The catch: ivacaftor only worked for patients carrying specific, relatively rare mutations, most notably the G551D mutation. That meant only about 4 to 5 percent of the CF population initially benefited. Still, the proof of concept was extraordinary. For those patients, lung function improved measurably, sweat chloride levels dropped, and weight gain followed. It showed that the defective protein could be pharmacologically rescued.

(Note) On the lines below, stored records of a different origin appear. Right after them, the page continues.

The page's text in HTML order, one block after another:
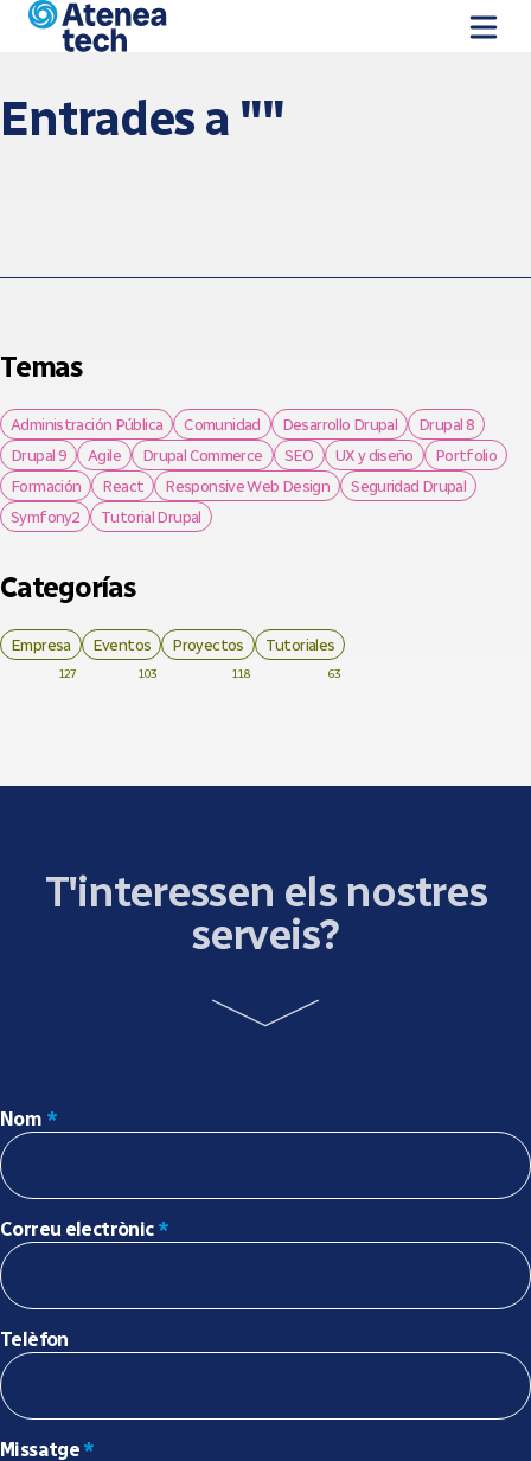
Vés al contingut
Entrades a ""
Temas
Administración Pública Comunidad Desarrollo Drupal
Drupal 8
Drupal 9
Agile Drupal Commerce SEO UX y diseño
Portfolio
Formación
React Responsive Web Design
Seguridad Drupal
Symfony2
Tutorial Drupal
Categorías
Empresa
127
Eventos
103
Proyectos
118
Tutoriales
63
T'interessen els nostres
serveis?
Nom *
Correu electrònic *
Telèfon
Missatge *
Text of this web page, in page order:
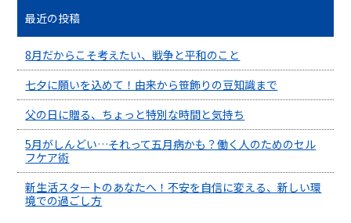
最近の投稿
8月だからこそ考えたい、戦争と平和のこと
七夕に願いを込めて！由来から笹飾りの豆知識まで
父の日に贈る、ちょっと特別な時間と気持ち
5月がしんどい…それって五月病かも？働く人のためのセル
フケア術
新生活スタートのあなたへ！不安を自信に変える、新しい環
境での過ごし方
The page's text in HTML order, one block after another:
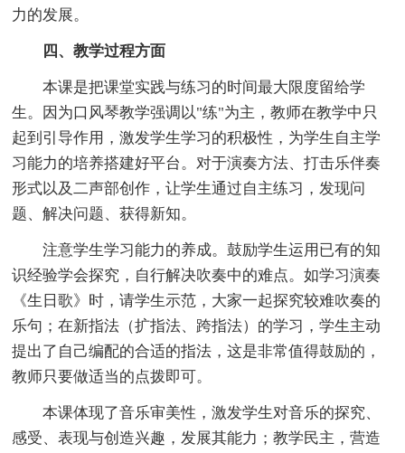
力的发展。
四、教学过程方面
本课是把课堂实践与练习的时间最大限度留给学
生。因为口风琴教学强调以"练"为主，教师在教学中只
起到引导作用，激发学生学习的积极性，为学生自主学
习能力的培养搭建好平台。对于演奏方法、打击乐伴奏
形式以及二声部创作，让学生通过自主练习，发现问
题、解决问题、获得新知。
注意学生学习能力的养成。鼓励学生运用已有的知
识经验学会探究，自行解决吹奏中的难点。如学习演奏
《生日歌》时，请学生示范，大家一起探究较难吹奏的
乐句；在新指法（扩指法、跨指法）的学习，学生主动
提出了自己编配的合适的指法，这是非常值得鼓励的，
教师只要做适当的点拨即可。
本课体现了音乐审美性，激发学生对音乐的探究、
感受、表现与创造兴趣，发展其能力；教学民主，营造
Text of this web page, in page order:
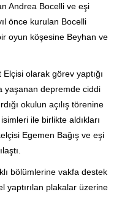
Andrea Bocelli ve eşi
önce kurulan Bocelli
oyun köşesine Beyhan ve
olarak görev yaptığı
yaşanan depremde ciddi
okulun açılış törenine
ile birlikte aldıkları
Egemen Bağış ve eşi
bölümlerine vakfa destek
yaptırılan plakalar üzerine
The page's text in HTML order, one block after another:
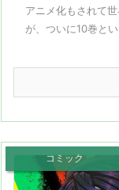
アニメ化もされて
が、ついに10巻と
コミック
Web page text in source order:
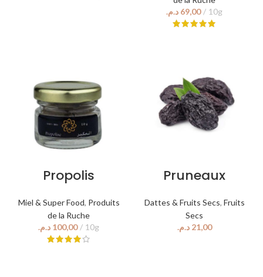
د.م.
Propolis
Miel & Super Food, Produits
de la Ruche
د.م.
Pruneaux
Dattes & Fruits Secs, Fruits
Secs
د.م.
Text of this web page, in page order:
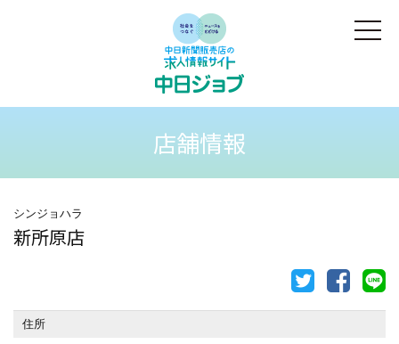
店舗情報
シンジョハラ
新所原店
住所
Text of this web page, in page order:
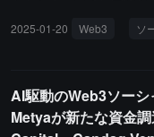
示しています。OKX
た、Telegram Growth
ェクトの迅速な成長を
ドは UXLINK PayFi エコ
み、暗号資産の普及と実
K Social Growth Layer
2025-01-20 Web3 ソ
AI駆動のWeb3ソー
Metyaが新たな資金
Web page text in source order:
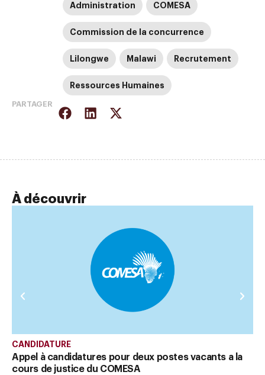
Administration COMESA
Commission de la concurrence
Lilongwe Malawi Recrutement
Ressources Humaines
PARTAGER
À découvrir
CANDIDATURE
Appel à candidatures pour deux postes vacants a la
cours de justice du COMESA
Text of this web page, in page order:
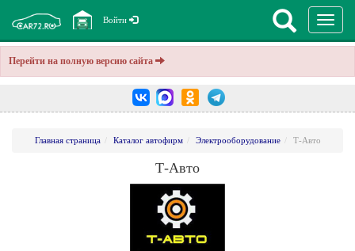
Перейти на полную версию сайта
Войти
Главная страница Каталог автофирм Электрооборудование Т-Авто
Т-Авто

Trikafta Changes Everything
The real transformation came in 2019 with the approval of a triple-combination therapy (elexacaftor, tezacaftor, and ivacaftor, sold as Trikafta). Unlike earlier modulators, this combination works for roughly 90 percent of people with CF, specifically those carrying at least one copy of the most common CFTR mutation.
The clinical results were striking. Within four weeks, patients saw an average improvement of about 9 percentage points in lung function as measured by the volume of air they could forcefully exhale in one second. By 24 weeks, that improvement grew to nearly 13 percentage points. For context, a gain of that size can mean the difference between needing supplemental oxygen and exercising comfortably, or between qualifying for a lung transplant list and no longer needing one.
Beyond the numbers, patients reported dramatic quality-of-life changes: less coughing, fewer lung infections, reduced time spent on daily airway clearance routines, and weight gain. Some described it as breathing freely for the first time in their lives.
How Survival Has Changed
The progress in CF survival over the past seven decades is one of the most remarkable stories in modern medicine. In 1954, most children with the disease died before kindergarten, with a median survival of four to five years. By 2019, the Cystic Fibrosis Foundation estimated that a child born that year with CF could expect to live to about 48 years. That number is almost certainly still climbing as the effects of modulator therapies accumulate in registry data.
This improvement didn’t come from a single breakthrough. It was layered: better nutrition through enzyme therapy, aggressive treatment of lung infections with antibiotics, specialized CF care centers that standardized best practices, newborn screening programs that caught the disease earlier, and finally, modulator drugs that address the root molecular defect. Each advance built on the last, turning a disease that was once invisible in the medical literature into one of the best examples of how basic science translates into real gains in human lifespan.